→ YOUR OBJECTIVE: Only an exact repetition of the lines from the one that holds "release of the" to the end of the records is wanted.

Saved data entries:
[Start of section]
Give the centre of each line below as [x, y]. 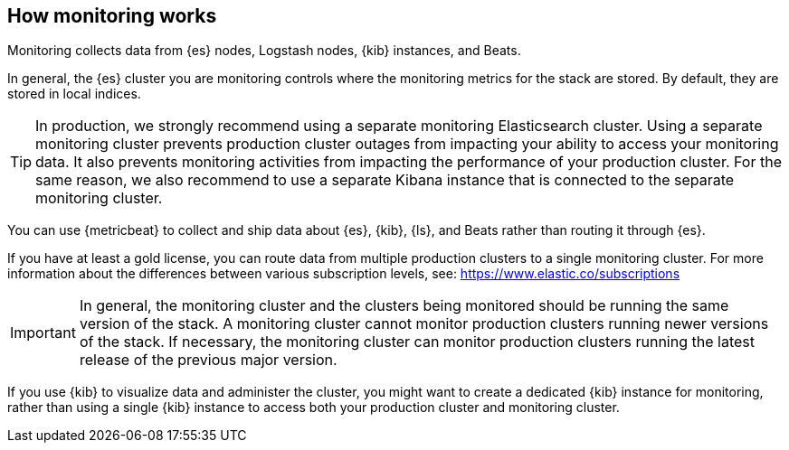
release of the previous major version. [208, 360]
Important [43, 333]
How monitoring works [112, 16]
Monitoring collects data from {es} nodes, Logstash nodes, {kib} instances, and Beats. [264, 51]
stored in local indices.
[End of section]
→ REPLY:
release of the previous major version. [208, 360]
Important [43, 333]
How monitoring works [112, 16]
Monitoring collects data from {es} nodes, Logstash nodes, {kib} instances, and Beats. [264, 51]
stored in local indices.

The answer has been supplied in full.